### WHAT YOU ARE ASKED TO DO
Scan the records below for the word "their" and give only the number of lines that hold it.

------ SOURCE DATA

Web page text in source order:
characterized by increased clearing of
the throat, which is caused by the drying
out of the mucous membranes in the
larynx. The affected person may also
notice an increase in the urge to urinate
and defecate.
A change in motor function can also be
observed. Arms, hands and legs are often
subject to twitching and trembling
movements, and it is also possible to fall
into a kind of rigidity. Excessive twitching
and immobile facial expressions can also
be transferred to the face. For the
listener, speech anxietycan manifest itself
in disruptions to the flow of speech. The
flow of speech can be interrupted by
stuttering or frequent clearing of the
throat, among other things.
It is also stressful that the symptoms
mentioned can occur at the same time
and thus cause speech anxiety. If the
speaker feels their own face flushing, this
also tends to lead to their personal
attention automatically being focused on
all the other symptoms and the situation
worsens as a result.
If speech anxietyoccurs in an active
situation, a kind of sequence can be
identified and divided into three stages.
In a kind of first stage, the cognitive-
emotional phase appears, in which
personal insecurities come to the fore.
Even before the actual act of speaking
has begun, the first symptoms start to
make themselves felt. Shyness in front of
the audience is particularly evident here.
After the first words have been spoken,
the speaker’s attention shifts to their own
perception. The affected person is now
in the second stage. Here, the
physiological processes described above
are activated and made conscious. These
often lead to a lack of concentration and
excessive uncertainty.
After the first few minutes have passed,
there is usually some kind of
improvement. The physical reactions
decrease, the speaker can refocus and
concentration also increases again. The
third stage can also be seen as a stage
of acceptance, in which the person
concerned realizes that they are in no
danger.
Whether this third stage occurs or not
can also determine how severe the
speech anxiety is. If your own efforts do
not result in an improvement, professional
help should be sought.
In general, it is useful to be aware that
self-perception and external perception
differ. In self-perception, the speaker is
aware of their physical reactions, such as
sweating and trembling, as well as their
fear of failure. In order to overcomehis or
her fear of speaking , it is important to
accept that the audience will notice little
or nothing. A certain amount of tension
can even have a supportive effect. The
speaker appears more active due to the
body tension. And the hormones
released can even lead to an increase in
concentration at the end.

------------

### SOLUTION FOR THIS PROBLEM
5